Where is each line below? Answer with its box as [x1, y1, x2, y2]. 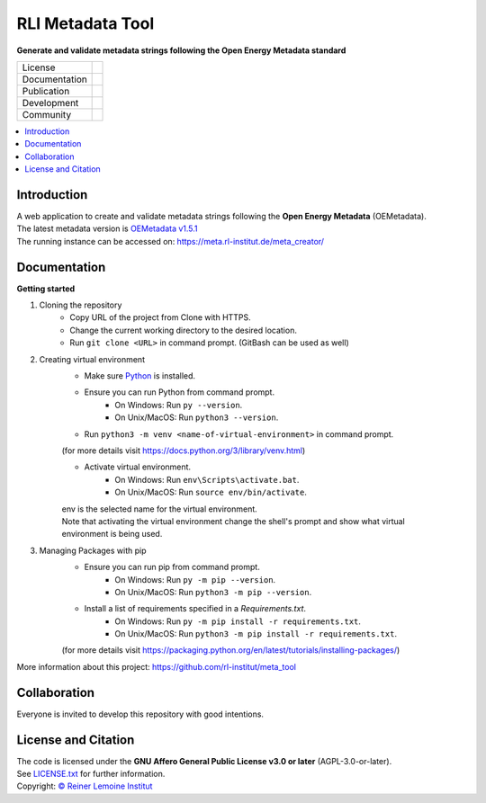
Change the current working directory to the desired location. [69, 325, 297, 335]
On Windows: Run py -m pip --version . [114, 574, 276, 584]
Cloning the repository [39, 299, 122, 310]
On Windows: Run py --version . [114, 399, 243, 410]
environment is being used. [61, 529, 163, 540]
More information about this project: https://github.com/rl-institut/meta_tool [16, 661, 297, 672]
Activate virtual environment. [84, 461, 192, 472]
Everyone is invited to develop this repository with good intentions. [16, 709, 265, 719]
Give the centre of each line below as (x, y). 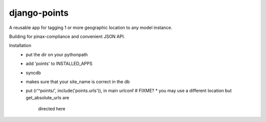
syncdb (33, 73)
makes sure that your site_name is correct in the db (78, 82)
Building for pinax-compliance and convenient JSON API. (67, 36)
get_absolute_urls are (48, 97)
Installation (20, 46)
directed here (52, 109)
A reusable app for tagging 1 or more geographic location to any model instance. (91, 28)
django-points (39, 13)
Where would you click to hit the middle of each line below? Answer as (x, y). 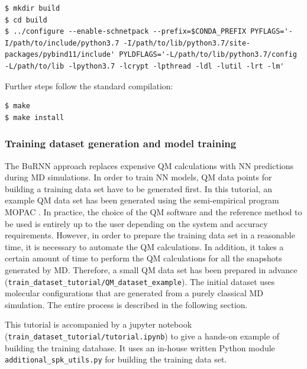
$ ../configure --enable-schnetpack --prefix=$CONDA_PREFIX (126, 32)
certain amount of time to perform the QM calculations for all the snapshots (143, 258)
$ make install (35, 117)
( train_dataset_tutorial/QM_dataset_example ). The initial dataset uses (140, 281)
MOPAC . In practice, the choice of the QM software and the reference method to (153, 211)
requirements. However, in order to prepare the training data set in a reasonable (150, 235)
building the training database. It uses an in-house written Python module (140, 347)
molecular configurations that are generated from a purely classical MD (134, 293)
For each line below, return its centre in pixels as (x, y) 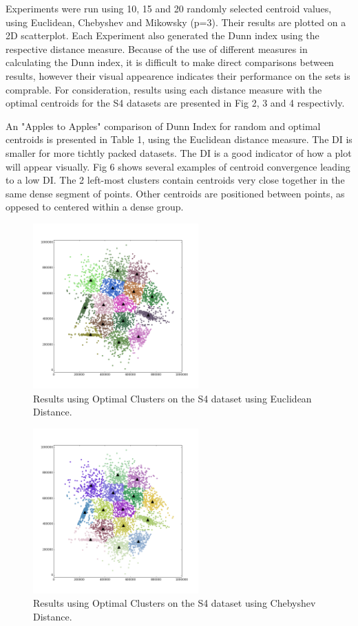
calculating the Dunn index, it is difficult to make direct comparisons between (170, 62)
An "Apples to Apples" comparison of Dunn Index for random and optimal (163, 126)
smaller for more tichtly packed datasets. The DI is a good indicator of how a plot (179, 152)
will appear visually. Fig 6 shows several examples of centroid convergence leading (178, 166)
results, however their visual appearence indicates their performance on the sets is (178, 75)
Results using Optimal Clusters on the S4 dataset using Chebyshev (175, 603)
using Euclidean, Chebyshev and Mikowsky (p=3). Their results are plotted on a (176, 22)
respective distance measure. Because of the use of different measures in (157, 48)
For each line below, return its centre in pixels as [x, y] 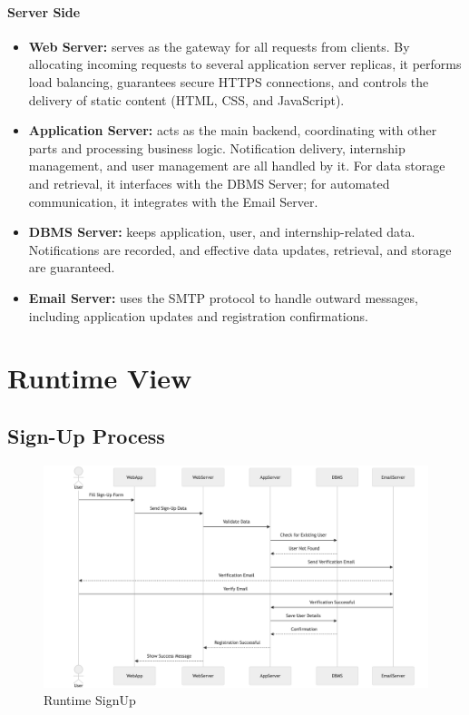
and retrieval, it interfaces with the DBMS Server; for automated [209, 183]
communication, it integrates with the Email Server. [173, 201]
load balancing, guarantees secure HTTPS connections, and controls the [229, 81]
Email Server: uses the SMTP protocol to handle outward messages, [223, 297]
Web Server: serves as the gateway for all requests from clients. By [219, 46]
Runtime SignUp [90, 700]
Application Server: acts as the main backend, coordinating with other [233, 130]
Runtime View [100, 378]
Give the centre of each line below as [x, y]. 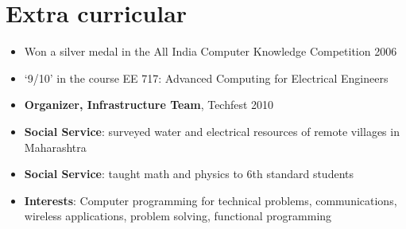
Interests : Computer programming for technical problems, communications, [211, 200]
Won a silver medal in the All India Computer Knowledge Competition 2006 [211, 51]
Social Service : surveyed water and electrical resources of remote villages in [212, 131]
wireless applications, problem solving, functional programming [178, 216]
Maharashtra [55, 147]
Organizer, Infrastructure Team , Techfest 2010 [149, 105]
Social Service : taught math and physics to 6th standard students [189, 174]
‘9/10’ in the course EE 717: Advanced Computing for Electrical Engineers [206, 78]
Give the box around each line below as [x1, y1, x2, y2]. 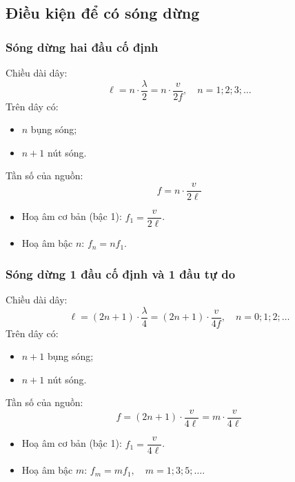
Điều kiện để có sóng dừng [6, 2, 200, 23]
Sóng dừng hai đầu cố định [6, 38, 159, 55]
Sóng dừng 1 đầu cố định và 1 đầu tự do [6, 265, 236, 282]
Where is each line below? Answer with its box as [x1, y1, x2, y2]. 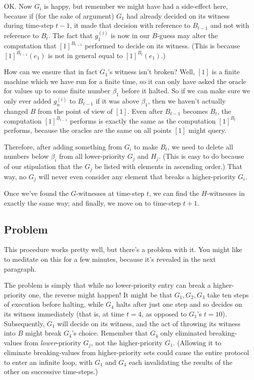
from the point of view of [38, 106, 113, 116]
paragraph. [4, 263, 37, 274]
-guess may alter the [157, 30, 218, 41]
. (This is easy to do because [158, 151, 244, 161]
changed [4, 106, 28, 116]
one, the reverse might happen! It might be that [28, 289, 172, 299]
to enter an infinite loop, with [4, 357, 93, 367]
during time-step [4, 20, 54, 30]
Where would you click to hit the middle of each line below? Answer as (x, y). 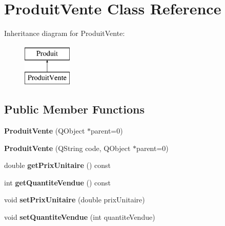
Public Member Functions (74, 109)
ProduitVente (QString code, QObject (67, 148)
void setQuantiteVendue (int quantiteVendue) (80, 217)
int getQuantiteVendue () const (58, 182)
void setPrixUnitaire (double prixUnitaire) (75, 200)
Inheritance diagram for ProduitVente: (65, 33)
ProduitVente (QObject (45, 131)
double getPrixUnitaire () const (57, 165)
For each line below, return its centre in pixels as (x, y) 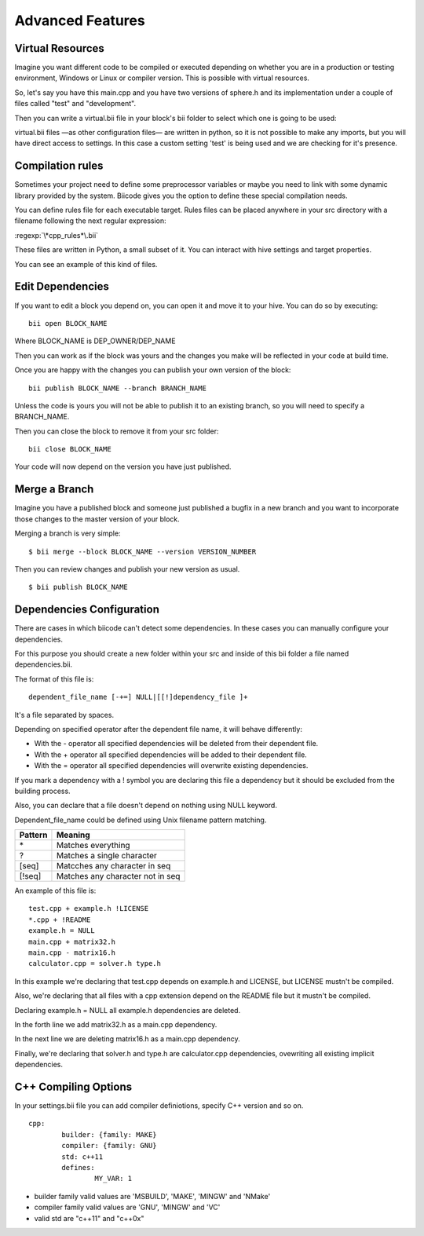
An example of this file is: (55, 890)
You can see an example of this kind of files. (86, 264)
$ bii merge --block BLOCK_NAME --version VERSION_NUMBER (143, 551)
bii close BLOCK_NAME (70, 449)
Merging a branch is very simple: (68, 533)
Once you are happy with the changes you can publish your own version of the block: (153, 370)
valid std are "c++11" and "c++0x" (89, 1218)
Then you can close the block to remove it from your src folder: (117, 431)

::::::::::

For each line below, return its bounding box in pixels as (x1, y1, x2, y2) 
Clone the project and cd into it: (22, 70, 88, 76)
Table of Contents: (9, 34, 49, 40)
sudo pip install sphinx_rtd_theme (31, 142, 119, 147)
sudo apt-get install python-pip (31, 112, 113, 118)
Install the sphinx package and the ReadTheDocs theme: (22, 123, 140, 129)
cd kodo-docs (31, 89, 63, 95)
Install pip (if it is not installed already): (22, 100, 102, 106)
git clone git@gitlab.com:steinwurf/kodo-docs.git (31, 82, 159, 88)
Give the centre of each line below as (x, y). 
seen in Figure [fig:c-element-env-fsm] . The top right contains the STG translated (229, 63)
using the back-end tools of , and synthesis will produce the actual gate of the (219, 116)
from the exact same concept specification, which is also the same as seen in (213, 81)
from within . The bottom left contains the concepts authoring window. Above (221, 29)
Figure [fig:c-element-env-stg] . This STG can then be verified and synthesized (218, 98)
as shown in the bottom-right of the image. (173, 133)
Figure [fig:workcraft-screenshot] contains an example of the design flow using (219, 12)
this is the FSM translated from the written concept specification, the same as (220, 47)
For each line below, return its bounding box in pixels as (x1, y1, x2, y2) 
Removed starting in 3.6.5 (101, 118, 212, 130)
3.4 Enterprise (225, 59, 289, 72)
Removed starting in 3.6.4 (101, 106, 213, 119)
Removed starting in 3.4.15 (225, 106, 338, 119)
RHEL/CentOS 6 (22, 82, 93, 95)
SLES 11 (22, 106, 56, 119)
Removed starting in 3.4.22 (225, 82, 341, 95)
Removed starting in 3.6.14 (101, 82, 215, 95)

::::::::::

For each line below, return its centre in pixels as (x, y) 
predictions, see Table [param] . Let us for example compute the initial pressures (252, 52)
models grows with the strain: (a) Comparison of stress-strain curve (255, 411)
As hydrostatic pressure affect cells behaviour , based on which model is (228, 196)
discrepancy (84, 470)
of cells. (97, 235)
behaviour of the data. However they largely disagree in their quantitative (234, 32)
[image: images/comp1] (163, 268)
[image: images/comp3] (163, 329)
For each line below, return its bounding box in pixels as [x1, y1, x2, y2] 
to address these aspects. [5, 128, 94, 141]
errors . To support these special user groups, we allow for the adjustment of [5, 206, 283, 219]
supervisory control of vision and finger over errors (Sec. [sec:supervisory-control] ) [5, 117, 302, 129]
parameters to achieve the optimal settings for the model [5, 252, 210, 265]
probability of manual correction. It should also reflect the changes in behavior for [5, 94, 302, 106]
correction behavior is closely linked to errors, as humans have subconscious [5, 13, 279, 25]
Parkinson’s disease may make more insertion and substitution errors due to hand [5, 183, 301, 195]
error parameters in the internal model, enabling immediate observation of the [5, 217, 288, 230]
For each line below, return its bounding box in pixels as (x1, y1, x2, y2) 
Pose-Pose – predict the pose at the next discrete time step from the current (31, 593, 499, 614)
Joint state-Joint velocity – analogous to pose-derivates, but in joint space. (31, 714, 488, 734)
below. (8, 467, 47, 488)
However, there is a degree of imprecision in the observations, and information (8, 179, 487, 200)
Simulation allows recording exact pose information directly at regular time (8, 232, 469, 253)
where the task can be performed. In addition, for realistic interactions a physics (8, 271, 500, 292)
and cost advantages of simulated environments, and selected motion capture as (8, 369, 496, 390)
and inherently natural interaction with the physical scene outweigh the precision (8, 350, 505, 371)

::::::::::

For each line in the data above that contains the string "void", extract the line.

void setQuantiteVendue (int quantiteVendue) (80, 217)
void setPrixUnitaire (double prixUnitaire) (75, 200)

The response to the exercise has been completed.